• **What you have to do**: Your response to the data below should hold nothing except the lines from the one containing "videografia do álbum" down to the one containing "নিয়ম শিখুন, ডিভাইস", reproduced exactly and without pictures.
(Data to examine begins)
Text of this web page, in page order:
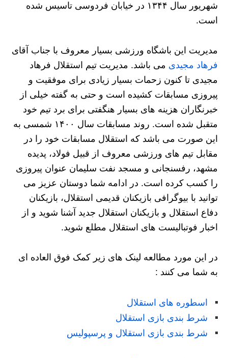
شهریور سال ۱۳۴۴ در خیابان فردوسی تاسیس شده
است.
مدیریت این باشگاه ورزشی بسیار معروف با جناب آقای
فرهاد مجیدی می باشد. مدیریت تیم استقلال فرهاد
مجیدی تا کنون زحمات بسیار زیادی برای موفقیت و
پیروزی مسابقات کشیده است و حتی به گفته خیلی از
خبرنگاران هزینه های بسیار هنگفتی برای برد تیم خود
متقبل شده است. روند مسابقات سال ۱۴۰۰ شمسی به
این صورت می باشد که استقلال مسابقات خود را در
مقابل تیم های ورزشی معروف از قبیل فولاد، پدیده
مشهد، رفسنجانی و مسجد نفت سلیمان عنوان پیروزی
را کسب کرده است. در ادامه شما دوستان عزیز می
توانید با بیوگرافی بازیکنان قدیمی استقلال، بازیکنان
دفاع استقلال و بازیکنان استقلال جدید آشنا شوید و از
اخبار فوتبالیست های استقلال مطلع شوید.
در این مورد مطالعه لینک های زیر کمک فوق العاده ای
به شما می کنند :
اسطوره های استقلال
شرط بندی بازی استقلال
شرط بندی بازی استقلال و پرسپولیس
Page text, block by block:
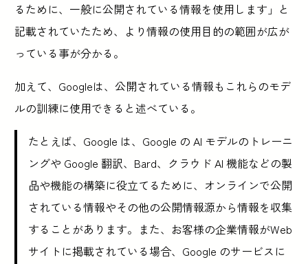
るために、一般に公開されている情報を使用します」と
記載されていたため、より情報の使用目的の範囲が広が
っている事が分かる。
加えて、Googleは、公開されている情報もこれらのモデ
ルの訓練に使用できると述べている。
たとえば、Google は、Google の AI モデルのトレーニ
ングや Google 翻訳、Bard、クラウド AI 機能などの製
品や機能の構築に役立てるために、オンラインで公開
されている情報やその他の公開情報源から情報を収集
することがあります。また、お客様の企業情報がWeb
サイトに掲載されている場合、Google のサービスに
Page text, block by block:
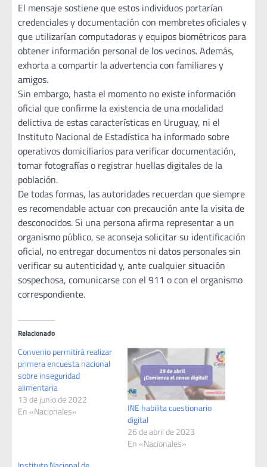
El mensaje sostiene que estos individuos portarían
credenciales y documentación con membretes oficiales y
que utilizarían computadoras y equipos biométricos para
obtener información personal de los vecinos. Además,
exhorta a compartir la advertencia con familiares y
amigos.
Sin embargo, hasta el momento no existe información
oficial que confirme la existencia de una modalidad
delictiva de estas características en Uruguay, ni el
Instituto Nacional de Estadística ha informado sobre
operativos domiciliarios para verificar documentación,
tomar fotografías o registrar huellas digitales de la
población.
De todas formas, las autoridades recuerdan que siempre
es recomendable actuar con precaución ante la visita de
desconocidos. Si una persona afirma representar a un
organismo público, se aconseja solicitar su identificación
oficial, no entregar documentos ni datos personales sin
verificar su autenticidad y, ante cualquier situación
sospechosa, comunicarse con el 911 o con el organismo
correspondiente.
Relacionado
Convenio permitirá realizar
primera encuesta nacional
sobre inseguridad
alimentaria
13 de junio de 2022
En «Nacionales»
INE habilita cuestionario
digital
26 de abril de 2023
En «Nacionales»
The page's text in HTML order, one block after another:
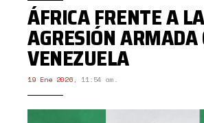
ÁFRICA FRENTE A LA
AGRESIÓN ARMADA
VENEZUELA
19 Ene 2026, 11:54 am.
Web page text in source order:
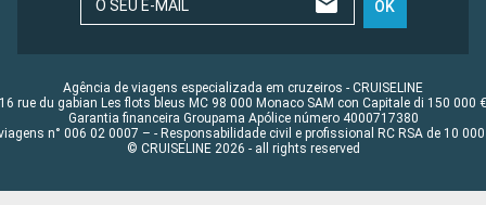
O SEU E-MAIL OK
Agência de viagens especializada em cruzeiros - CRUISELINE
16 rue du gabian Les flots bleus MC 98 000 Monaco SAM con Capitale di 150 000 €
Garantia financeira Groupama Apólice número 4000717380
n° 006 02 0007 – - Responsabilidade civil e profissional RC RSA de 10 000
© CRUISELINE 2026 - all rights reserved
(Data to examine ends)
(Data to examine begins)
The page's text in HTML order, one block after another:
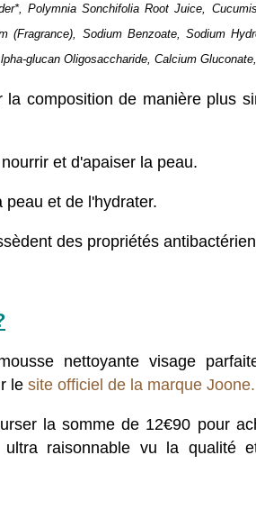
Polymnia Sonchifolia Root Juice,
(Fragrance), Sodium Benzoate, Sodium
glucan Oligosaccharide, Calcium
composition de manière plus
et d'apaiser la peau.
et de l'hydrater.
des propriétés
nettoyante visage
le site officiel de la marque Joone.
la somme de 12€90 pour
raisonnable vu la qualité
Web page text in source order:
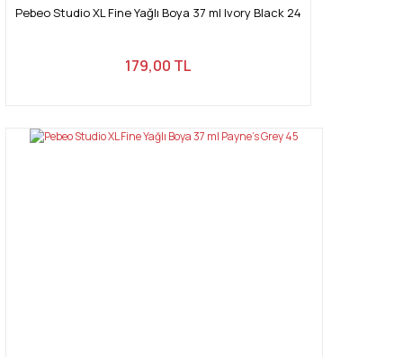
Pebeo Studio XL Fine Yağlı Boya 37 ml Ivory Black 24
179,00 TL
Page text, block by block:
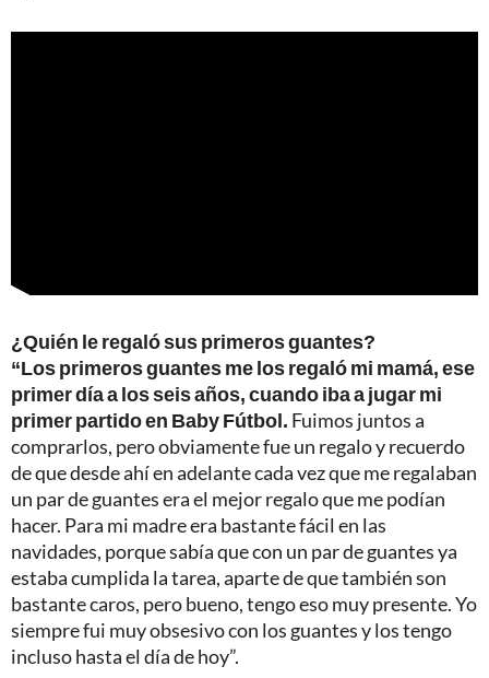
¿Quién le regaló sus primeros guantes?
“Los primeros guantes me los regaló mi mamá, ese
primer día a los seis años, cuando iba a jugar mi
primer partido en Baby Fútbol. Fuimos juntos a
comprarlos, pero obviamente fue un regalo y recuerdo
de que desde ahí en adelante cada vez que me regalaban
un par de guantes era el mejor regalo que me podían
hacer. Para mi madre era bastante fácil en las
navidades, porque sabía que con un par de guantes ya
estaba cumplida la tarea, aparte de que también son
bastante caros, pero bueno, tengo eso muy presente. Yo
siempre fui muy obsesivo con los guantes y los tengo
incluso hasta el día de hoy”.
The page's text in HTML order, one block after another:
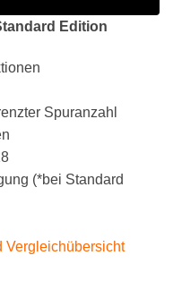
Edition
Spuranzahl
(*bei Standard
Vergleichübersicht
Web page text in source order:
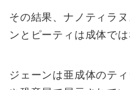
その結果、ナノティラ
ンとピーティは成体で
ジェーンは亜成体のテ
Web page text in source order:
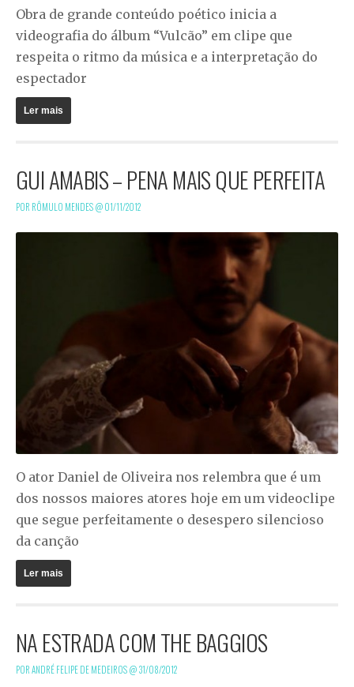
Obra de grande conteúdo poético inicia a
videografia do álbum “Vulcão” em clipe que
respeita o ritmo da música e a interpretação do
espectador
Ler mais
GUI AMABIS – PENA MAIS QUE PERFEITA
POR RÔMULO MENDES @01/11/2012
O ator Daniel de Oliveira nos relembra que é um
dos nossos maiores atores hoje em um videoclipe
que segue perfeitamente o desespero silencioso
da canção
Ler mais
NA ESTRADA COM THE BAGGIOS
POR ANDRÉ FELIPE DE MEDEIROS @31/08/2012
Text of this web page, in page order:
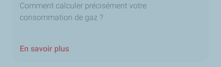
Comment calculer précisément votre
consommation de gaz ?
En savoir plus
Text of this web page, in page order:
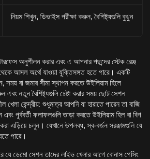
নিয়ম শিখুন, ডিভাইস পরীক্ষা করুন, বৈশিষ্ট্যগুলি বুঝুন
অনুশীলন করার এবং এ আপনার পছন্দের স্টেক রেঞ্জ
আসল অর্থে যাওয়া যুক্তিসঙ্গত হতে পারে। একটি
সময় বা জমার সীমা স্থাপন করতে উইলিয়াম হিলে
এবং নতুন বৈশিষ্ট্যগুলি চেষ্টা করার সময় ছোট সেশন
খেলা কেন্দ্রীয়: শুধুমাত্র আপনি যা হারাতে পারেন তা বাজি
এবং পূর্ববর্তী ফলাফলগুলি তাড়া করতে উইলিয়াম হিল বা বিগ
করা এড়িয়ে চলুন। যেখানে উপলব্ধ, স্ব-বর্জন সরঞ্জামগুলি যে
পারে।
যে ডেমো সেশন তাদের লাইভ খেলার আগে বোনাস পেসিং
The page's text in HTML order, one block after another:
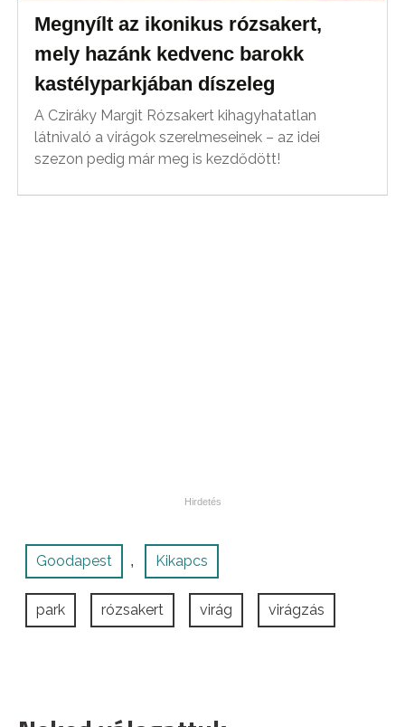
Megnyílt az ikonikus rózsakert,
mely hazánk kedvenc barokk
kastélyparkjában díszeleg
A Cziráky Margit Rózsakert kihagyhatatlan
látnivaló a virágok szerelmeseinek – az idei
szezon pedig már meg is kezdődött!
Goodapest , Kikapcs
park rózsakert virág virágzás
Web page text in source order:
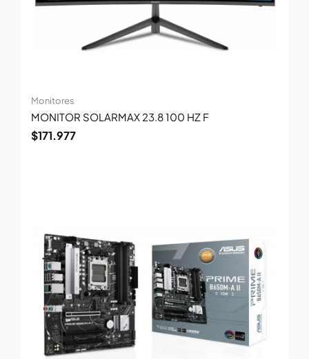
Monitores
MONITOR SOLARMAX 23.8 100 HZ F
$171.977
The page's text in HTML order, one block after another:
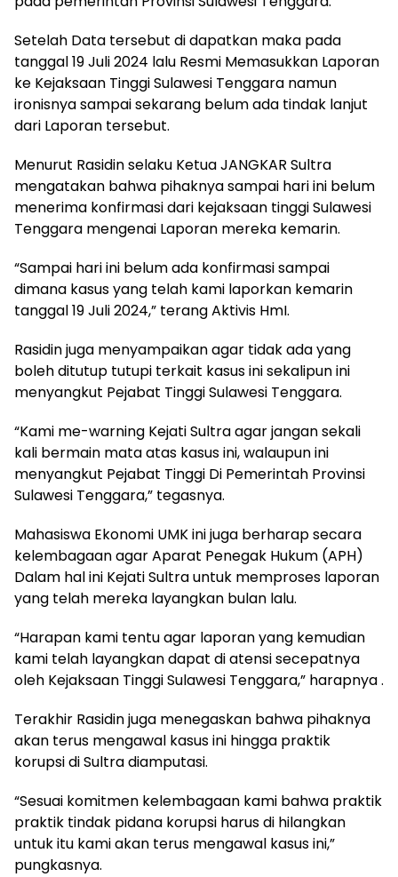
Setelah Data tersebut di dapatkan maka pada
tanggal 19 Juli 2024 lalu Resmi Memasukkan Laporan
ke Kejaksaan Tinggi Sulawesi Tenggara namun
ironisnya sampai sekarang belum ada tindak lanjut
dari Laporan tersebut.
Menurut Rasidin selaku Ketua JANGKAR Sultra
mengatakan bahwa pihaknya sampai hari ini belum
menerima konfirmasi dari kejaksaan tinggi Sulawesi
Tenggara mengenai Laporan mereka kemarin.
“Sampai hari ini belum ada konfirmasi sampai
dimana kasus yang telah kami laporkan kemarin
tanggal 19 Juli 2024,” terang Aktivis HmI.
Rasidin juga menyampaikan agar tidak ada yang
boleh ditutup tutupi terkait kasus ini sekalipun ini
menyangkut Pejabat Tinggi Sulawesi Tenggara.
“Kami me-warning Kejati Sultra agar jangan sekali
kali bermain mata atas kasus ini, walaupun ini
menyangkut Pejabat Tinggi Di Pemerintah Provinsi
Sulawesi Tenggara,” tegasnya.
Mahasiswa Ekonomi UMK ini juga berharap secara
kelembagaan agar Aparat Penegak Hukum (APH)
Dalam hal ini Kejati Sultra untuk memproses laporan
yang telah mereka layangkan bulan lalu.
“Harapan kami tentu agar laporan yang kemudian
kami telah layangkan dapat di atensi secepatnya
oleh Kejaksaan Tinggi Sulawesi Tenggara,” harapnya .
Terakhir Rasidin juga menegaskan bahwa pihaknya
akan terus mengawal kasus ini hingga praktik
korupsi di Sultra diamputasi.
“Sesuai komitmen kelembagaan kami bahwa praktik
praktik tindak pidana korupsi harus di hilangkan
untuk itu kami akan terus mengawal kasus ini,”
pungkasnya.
(Data to examine ends)
• **Response**:
videografia do álbum “Vulcão” em clipe que
respeita o ritmo da música e a interpretação do
espectador
Ler mais
GUI AMABIS – PENA MAIS QUE PERFEITA
POR RÔMULO MENDES @01/11/2012
O ator Daniel de Oliveira nos relembra que é um
dos nossos maiores atores hoje em um videoclipe
que segue perfeitamente o desespero silencioso
da canção
Ler mais
NA ESTRADA COM THE BAGGIOS
POR ANDRÉ FELIPE DE MEDEIROS @31/08/2012
Text of this web page, in page order:
Comment calculer précisément votre
consommation de gaz ?
En savoir plus
Text of this web page, in page order:
নিয়ম শিখুন, ডিভাইস পরীক্ষা করুন, বৈশিষ্ট্যগুলি বুঝুন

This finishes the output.